À Cannes, en fin de carrière, il croise un jeune milieu de terrain timide nommé Zinedine Zidane. « Techniquement, il l’avait déjà », a-t-il indiqué.
La cheville, la ruine, la radio
En 1988-1989, lors d’un match à Montpellier qu’il dit ne pas avoir voulu jouer, un tacle lui fracture sévèrement la cheville. Il passe six mois sans jouer. Louis Nicollin refuse de le laisser sans salaire pendant sa convalescence avant de le libérer. Il signe à Cannes pour quatre ans. La même cheville cède à nouveau. En 1990, à 28 ans, il met fin à sa carrière.
À la retraite, son capital est estimé à environ quinze millions de francs. Un ami promoteur lui propose d’investir dans l’immobilier. Le krach du début des années 1990 efface tout. Les dettes montent à cinq millions de francs. Un divorce ajoute une pension alimentaire. Bellone dort parfois dans sa voiture.
En avril 1998, Radio France annonce en direct sa mort par suicide. Son père fait un malaise cardiaque en apprenant la nouvelle. Bellone est en Italie ce jour-là, injoignable : les téléphones portables ne captent pas encore partout à l’étranger. Il attaque la radio en justice. Il perd le procès.
Jean Tigana, devenu entraîneur de Monaco, intervient alors. Avec Jean-Luc Ettori, il obtient d’une banque de ramener la dette de Bellone à 500 000 euros. Il organise ensuite un jubilé à Cannes auquel participent Zinedine Zidane, Thierry Henry, Fabien Barthez, Éric Cantona et Jean-Pierre Papin. Les recettes permettent de solder le solde. « Tigana est mon frère », a déclaré Bellone. Pendant six ans, il anime des soirées loto. En 2007, la mairie du Cannet lui propose un poste.

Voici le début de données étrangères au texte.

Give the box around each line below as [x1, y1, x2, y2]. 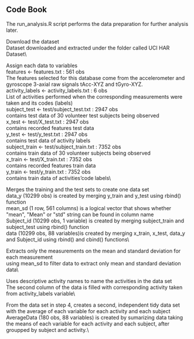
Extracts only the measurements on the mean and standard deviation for [6, 247, 181, 254]
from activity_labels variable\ [6, 290, 75, 297]
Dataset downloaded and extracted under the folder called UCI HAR [6, 44, 170, 51]
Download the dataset [6, 38, 60, 45]
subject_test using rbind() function [6, 223, 89, 230]
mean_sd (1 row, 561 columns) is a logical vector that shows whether [6, 204, 172, 211]
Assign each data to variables [6, 62, 78, 69]
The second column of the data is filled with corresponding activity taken [6, 284, 183, 291]
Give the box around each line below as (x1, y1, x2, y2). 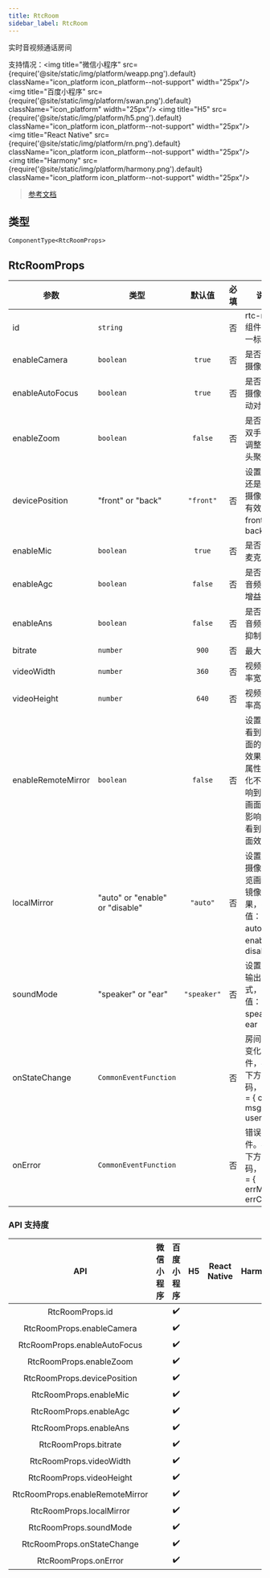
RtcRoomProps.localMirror (31, 1505, 130, 1516)
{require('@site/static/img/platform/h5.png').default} (8, 113, 182, 122)
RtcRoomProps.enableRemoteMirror (12, 1489, 149, 1500)
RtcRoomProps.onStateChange (21, 1538, 139, 1549)
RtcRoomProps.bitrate (39, 1439, 122, 1450)
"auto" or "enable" (97, 892, 167, 903)
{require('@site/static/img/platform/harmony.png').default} (8, 164, 203, 174)
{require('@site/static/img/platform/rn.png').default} (8, 138, 181, 148)
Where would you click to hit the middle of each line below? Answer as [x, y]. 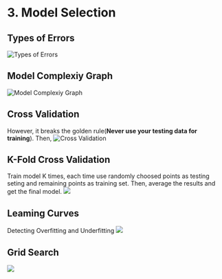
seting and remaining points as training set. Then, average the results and [111, 183]
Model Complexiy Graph [60, 76]
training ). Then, [30, 138]
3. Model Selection [62, 13]
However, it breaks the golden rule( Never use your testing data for [102, 131]
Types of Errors [41, 38]
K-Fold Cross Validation [59, 160]
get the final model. [35, 192]
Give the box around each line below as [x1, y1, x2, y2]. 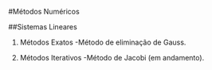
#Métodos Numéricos [8, 7, 80, 16]
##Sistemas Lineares [8, 22, 77, 31]
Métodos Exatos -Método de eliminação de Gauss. [19, 37, 186, 47]
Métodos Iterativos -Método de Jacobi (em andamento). [19, 53, 205, 62]
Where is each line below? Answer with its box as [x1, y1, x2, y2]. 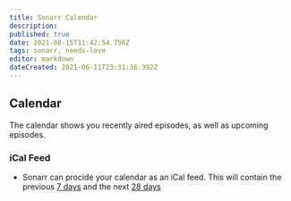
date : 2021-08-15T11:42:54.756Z [9, 38, 130, 47]
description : [9, 21, 58, 30]
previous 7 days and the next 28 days [21, 180, 161, 192]
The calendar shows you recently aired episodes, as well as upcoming [9, 120, 269, 130]
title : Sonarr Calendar [9, 13, 98, 22]
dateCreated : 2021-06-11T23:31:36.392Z [9, 63, 158, 72]
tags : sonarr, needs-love [9, 46, 106, 55]
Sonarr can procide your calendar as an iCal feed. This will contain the [21, 172, 282, 182]
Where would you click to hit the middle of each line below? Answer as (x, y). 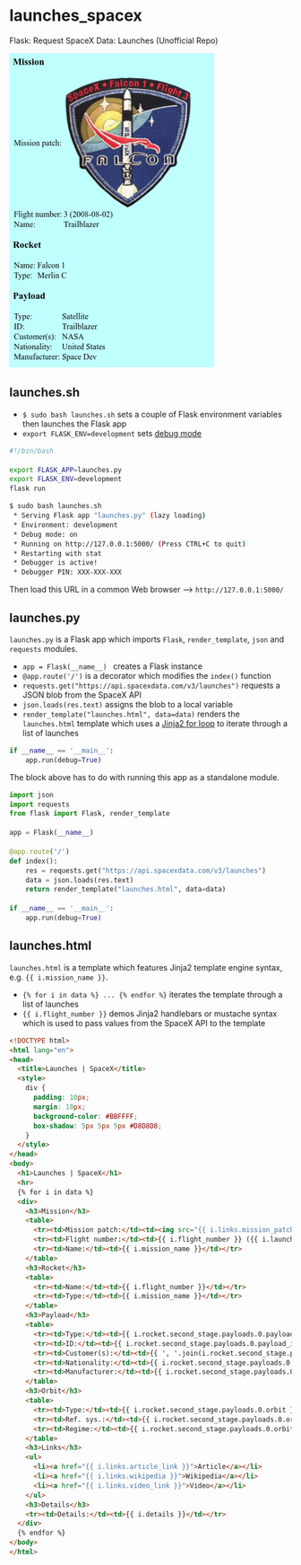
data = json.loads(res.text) (80, 880)
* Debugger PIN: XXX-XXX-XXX (68, 572)
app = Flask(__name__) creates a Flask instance (112, 666)
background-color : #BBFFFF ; (86, 1116)
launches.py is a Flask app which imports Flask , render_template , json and (147, 639)
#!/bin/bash (31, 451)
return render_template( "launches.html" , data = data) (126, 890)
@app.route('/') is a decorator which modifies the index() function (146, 675)
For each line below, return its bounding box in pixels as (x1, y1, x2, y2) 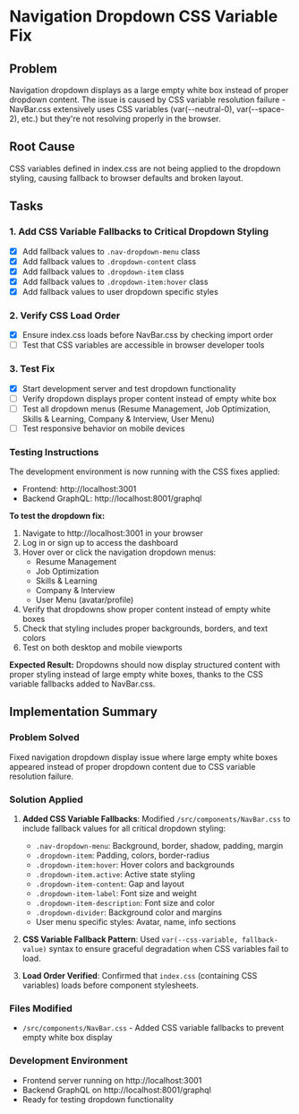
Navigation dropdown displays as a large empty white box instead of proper (9, 85, 289, 95)
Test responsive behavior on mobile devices (21, 423, 185, 434)
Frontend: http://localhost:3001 (21, 484, 137, 495)
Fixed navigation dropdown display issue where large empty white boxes (9, 751, 278, 763)
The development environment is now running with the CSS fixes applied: (9, 466, 280, 477)
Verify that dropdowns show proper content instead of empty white (21, 604, 271, 615)
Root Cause (9, 139, 76, 154)
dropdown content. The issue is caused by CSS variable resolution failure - (9, 94, 286, 105)
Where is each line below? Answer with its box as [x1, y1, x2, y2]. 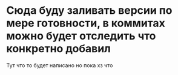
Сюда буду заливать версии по [6, 4, 173, 17]
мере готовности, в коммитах [6, 16, 165, 30]
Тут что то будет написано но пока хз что [6, 61, 113, 69]
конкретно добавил [6, 42, 111, 56]
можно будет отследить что [6, 29, 156, 43]

1982, 1986 : deux Coupes du monde
Bellone participe à la Coupe du monde 1982 en Espagne, où la France termine quatrième après la défaite contre l’Allemagne à Séville. Il est alors remplaçant, rarement titulaire. En 1986 au Mexique, il figure dans le groupe qui atteint la troisième place.

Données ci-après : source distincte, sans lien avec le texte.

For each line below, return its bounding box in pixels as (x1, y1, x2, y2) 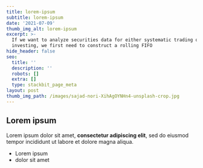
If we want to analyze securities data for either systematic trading (11, 37, 193, 43)
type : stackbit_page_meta (11, 82, 77, 88)
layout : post (6, 88, 39, 94)
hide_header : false (6, 48, 56, 54)
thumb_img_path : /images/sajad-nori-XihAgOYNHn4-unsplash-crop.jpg (6, 93, 180, 99)
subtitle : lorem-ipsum (6, 15, 63, 21)
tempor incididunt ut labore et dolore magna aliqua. (6, 138, 134, 145)
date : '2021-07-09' (6, 20, 56, 26)
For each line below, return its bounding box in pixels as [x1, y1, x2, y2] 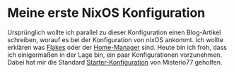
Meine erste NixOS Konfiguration [7, 5, 206, 21]
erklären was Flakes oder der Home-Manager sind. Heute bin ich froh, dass [7, 43, 228, 51]
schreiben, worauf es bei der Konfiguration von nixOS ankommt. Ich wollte [7, 35, 224, 44]
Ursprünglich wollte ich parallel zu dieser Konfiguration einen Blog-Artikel [7, 28, 221, 36]
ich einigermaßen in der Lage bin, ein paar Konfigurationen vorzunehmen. [7, 51, 223, 59]
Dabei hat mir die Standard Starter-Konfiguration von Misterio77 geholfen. [7, 58, 223, 66]
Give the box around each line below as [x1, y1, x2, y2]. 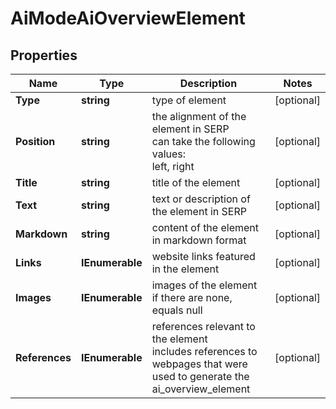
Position [15, 135, 56, 148]
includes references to [151, 345, 258, 358]
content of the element [151, 221, 260, 234]
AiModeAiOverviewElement [10, 7, 246, 30]
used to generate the [151, 370, 250, 383]
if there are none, [151, 291, 233, 304]
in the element [151, 262, 220, 276]
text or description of [151, 192, 251, 206]
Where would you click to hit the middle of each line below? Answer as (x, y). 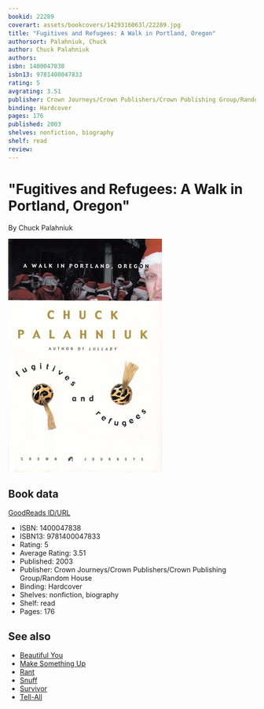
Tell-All (31, 697)
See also (29, 636)
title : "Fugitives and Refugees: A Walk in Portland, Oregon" (112, 33)
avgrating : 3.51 (35, 91)
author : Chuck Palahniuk (49, 50)
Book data (33, 494)
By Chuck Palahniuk (40, 227)
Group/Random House (56, 579)
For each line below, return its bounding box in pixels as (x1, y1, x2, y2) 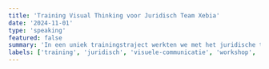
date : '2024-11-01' (8, 19, 74, 27)
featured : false (8, 33, 62, 42)
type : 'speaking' (8, 26, 66, 34)
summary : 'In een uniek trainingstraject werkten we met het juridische (8, 41, 256, 49)
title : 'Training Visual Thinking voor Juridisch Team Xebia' (8, 11, 220, 20)
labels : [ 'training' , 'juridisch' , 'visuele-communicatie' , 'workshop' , (8, 48, 256, 56)
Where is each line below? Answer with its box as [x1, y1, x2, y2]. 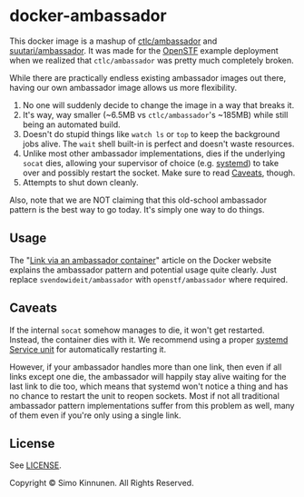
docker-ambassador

Au quart de finale contre le Brésil à Guadalajara, la séance de tirs au but est engagée. Bellone est le troisième tireur français. Sa frappe heurte le poteau gauche d’Edinho, rebondit sur le gardien Carlos et entre dans le but. La France s’impose 4-3 et se qualifie. « Mes jambes faisaient la samba », a-t-il déclaré. En demi-finale, la France s’incline face à la RFA, avant de battre la Belgique pour la médaille de bronze. En 1985, il avait également remporté la Coupe intercontinentale des Nations avec les Bleus, et le Tournoi de France en 1988. Son bilan international : 34 sélections, 2 buts, entre 1981 et 1988.